Plano de ação: como preparar supermercados para o calor extremo
Confira a seguir dicas das empresas da cadeia do frio sobre como se preparar e principais pontos de atenção:
- Lojas físicas
O calor interfere diretamente na experiência de quem compra. Ambiente desconfortável significa menos tempo dentro da loja e mais pressão sobre os equipamentos que conservam alimentos e bebidas.
Antes dos meses mais críticos, vale revisar a condição dos sistemas, conferir se a capacidade instalada ainda dá conta do movimento atual da loja e olhar de perto o desempenho dos equipamentos mais exigidos. O ponto de atenção começa na unidade condensadora, responsável por dissipar o calor. Se ela está exposta ao sol, mal ventilada ou com o condensador sujo, o rendimento cai justamente quando a demanda é maior — mantê-la limpa, ventilada e protegida do calor direto já preserva eficiência.
- Expositores
Trocar balcões abertos por modelos com portas de vidro reduz de forma expressiva a carga térmica e o consumo, porque o frio deixa de escapar para o corredor.
Também é essencial não negligenciar a manutenção preventiva: sistemas mal ajustados ou obsoletos chegam a elevar o consumo de energia em até 20%, segundo o Procel, e o esforço excessivo aumenta o risco de falhas críticas, como a queima do compressor, que é o coração do sistema. Uma falha como essa implica custo de reposição, paralisação da operação e perda de produtos.
- Centros de distribuição
O desafio costuma ser maior. Muitos CDs brasileiros ainda operam sem climatização adequada ou com controle térmico limitado. No calor extremo, isso pesa nas condições de trabalho das equipes, acelera o desgaste dos equipamentos, eleva a conta de energia e, em algumas operações, pode afetar a qualidade do que está armazenado.
A lógica é a mesma em escala maior: isolamento térmico das câmaras, vedação de portas e monitoramento remoto da temperatura, que permite identificar uma variação antes que ela comprometa a carga. Num CD, uma oscilação não detectada a tempo pode significar a perda de um lote inteiro.
Eficiência energética no varejo: como reduzir a conta de luz no verão
A refrigeração costuma ser o maior item da conta de energia de um supermercado. Em lojas de médio porte, os equipamentos de refrigeração podem representar até 50% da conta, e, somando o ar-condicionado, esse peso chega a 60%, segundo o Procel e a Abrava. Esse custo aumenta nos períodos de calor, porque os equipamentos ficam mais tempo ligados para dar conta da carga térmica extra.

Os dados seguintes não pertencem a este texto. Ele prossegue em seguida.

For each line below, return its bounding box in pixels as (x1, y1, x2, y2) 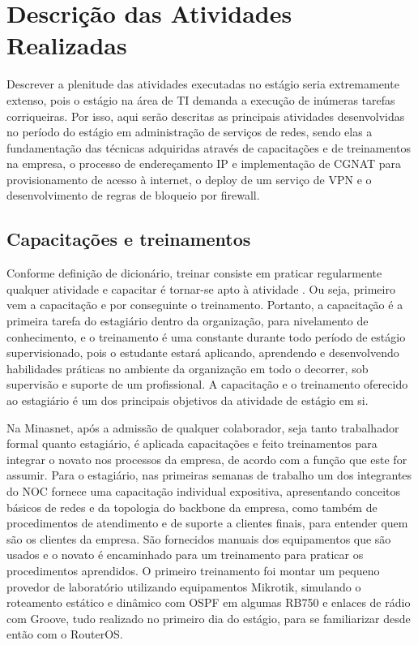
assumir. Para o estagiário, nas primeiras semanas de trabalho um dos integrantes (6, 467, 412, 484)
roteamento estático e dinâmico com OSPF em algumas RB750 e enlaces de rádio (6, 594, 411, 611)
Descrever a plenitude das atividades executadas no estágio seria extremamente (6, 75, 399, 92)
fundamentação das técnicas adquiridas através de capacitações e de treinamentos (6, 139, 412, 156)
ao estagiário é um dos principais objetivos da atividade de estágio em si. (6, 392, 369, 409)
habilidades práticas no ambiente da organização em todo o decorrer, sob (6, 359, 369, 376)
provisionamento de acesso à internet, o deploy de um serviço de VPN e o (6, 170, 372, 187)
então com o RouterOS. (6, 626, 123, 643)

A boa notícia é que grande parte desse consumo é gerenciável. Só a substituição de refrigeradores comerciais antigos por modelos mais eficientes pode reduzir em mais de 40% o consumo da operação, de acordo com o Programa Nacional de Conservação de Energia Elétrica (Procel) e a Associação Brasileira de Refrigeração, Ar-Condicionado, Ventilação e Aquecimento (Abrava). “Tecnologias como compressores com inverter, motores eletrônicos mais eficientes, iluminação em LED nos expositores e o uso de portas nos balcões ajudam a segurar a conta, e o monitoramento contínuo identifica desperdícios que passam despercebidos. Em um cenário de El Niño, com mais demanda por energia e pressão sobre o sistema elétrico, investir em eficiência é também uma forma de reduzir a exposição da operação a oscilações e a aumentos de tarifa”, detalha Priscila.

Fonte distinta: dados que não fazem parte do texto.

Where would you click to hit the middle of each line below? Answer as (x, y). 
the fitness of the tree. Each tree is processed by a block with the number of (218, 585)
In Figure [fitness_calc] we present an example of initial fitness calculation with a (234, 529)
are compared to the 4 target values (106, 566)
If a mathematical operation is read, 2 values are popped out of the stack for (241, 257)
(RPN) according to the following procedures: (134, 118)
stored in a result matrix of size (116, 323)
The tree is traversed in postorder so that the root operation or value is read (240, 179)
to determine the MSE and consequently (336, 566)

O CEO da Vulp ressalta que, num cenário de calor mais intenso e tarifas pressionadas, eficiência energética deixa de ser só corte de custo e vira questão de competitividade. “Em muitas operações ainda dá para ganhar eficiência só com monitoramento, automação e ajuste de funcionamento dos equipamentos. O nosso modelo é alinhado a isso: como cuidamos da infraestrutura ao longo de todo o contrato, temos interesse direto em manter tudo rodando da forma mais eficiente possível. Quanto menor o desperdício, melhor para o cliente.”